# Problem to solve:
Reproduce the entries word for word, and omit any picture you find in them.

··· Material for the task ···

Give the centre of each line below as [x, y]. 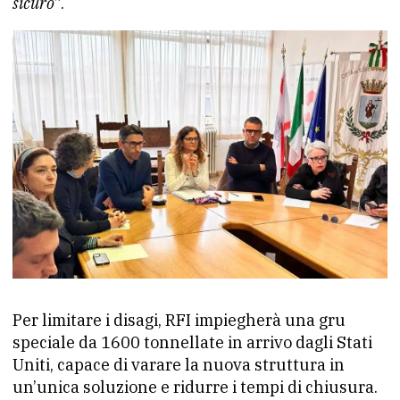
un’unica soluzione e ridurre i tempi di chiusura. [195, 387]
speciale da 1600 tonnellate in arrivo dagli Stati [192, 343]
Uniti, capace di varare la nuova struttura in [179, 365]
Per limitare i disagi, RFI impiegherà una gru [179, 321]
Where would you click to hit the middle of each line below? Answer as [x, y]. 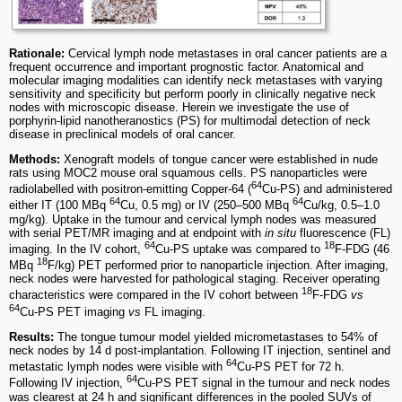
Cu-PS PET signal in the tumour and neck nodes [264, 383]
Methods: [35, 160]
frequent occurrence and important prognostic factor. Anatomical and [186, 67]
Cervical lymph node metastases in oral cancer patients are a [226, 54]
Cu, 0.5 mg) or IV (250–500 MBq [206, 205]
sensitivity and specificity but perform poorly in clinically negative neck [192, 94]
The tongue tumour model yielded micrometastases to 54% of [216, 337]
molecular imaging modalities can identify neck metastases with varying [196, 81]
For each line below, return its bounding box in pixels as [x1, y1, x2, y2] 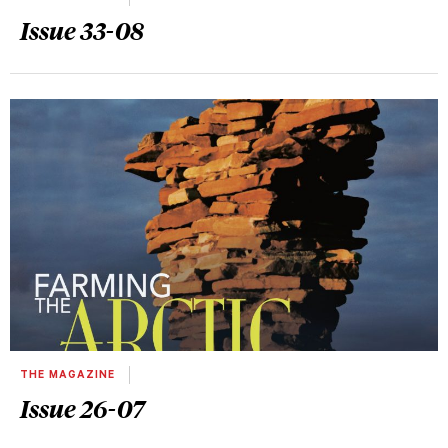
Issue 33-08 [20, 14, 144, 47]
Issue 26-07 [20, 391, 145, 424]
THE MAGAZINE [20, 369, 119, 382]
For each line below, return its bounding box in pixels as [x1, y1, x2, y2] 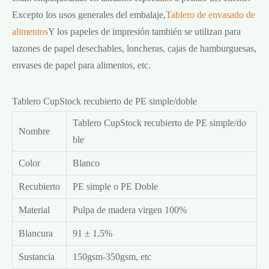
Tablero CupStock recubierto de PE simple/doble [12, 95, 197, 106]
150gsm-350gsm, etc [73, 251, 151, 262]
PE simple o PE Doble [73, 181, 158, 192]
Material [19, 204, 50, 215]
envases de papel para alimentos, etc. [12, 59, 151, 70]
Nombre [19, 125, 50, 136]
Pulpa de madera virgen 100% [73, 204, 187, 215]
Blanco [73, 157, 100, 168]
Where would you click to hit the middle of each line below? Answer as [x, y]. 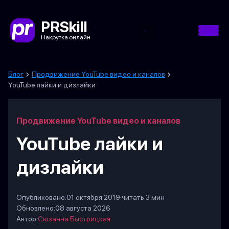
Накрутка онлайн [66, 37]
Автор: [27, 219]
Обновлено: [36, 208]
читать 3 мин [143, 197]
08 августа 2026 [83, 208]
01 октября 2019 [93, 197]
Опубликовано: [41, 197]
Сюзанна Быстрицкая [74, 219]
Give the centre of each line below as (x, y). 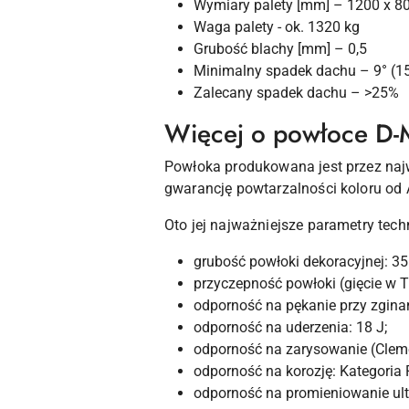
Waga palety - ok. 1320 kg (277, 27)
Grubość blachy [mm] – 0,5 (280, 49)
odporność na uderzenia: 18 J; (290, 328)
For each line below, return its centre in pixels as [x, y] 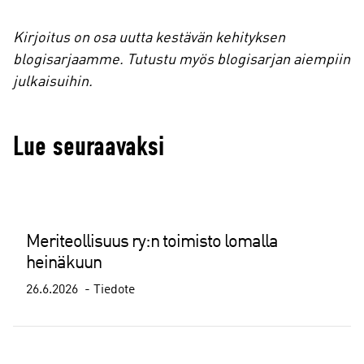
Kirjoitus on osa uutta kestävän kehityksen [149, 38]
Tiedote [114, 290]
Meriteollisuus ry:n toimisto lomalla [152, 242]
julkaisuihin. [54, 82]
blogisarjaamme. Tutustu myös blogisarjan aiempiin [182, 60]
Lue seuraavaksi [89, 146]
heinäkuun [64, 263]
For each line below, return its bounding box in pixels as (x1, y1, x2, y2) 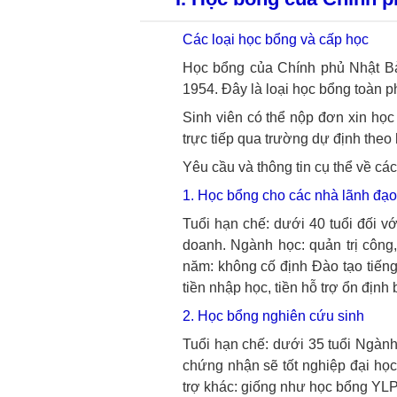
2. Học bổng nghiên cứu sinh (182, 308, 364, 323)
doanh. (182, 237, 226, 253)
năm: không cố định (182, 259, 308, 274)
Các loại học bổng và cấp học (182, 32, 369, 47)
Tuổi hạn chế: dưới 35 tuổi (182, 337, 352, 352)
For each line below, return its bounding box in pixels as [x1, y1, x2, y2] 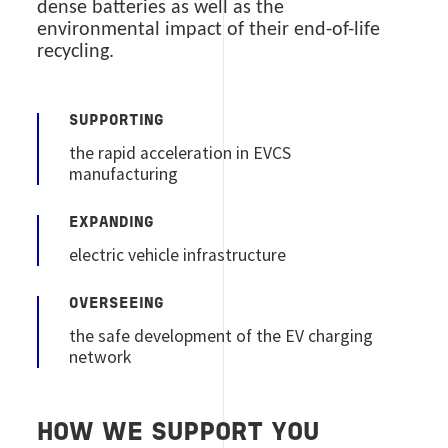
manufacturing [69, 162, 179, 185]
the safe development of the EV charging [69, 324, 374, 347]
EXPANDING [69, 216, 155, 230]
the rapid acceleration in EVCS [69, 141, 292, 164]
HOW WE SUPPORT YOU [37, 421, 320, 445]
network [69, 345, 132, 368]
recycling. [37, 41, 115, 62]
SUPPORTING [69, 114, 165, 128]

···

# Written solution:
Give the centre of each line below as [x, y]. 
un’unica soluzione e ridurre i tempi di chiusura. [195, 387]
speciale da 1600 tonnellate in arrivo dagli Stati [192, 343]
Uniti, capace di varare la nuova struttura in [179, 365]
Per limitare i disagi, RFI impiegherà una gru [179, 321]
Where would you click to hit the middle of each line below? Answer as [x, y]. 
Cu-PS PET signal in the tumour and neck nodes [264, 383]
Methods: [35, 160]
frequent occurrence and important prognostic factor. Anatomical and [186, 67]
Cervical lymph node metastases in oral cancer patients are a [226, 54]
Cu, 0.5 mg) or IV (250–500 MBq [206, 205]
sensitivity and specificity but perform poorly in clinically negative neck [192, 94]
The tongue tumour model yielded micrometastases to 54% of [216, 337]
molecular imaging modalities can identify neck metastases with varying [196, 81]
For each line below, return its bounding box in pixels as [x1, y1, x2, y2] 
Issue 33-08 [20, 14, 144, 47]
Issue 26-07 [20, 391, 145, 424]
THE MAGAZINE [20, 369, 119, 382]
For each line below, return its bounding box in pixels as [x1, y1, x2, y2] 
Tablero CupStock recubierto de PE simple/doble [12, 95, 197, 106]
150gsm-350gsm, etc [73, 251, 151, 262]
PE simple o PE Doble [73, 181, 158, 192]
Material [19, 204, 50, 215]
envases de papel para alimentos, etc. [12, 59, 151, 70]
Nombre [19, 125, 50, 136]
Pulpa de madera virgen 100% [73, 204, 187, 215]
Blanco [73, 157, 100, 168]
Where would you click to hit the middle of each line below? Answer as [x, y]. 
Накрутка онлайн [66, 37]
Автор: [27, 219]
Обновлено: [36, 208]
читать 3 мин [143, 197]
08 августа 2026 [83, 208]
01 октября 2019 [93, 197]
Опубликовано: [41, 197]
Сюзанна Быстрицкая [74, 219]
Give the centre of each line below as (x, y). 
Waga palety - ok. 1320 kg (277, 27)
Grubość blachy [mm] – 0,5 (280, 49)
odporność na uderzenia: 18 J; (290, 328)
For each line below, return its centre in pixels as [x, y] 
Kirjoitus on osa uutta kestävän kehityksen [149, 38]
Tiedote [114, 290]
Meriteollisuus ry:n toimisto lomalla [152, 242]
julkaisuihin. [54, 82]
blogisarjaamme. Tutustu myös blogisarjan aiempiin [182, 60]
Lue seuraavaksi [89, 146]
heinäkuun [64, 263]
For each line below, return its bounding box in pixels as (x1, y1, x2, y2) 
2. Học bổng nghiên cứu sinh (182, 308, 364, 323)
doanh. (182, 237, 226, 253)
năm: không cố định (182, 259, 308, 274)
Các loại học bổng và cấp học (182, 32, 369, 47)
Tuổi hạn chế: dưới 35 tuổi (182, 337, 352, 352)
For each line below, return its bounding box in pixels as [x1, y1, x2, y2] 
manufacturing [69, 162, 179, 185]
the safe development of the EV charging [69, 324, 374, 347]
EXPANDING [69, 216, 155, 230]
the rapid acceleration in EVCS [69, 141, 292, 164]
HOW WE SUPPORT YOU [37, 421, 320, 445]
network [69, 345, 132, 368]
recycling. [37, 41, 115, 62]
SUPPORTING [69, 114, 165, 128]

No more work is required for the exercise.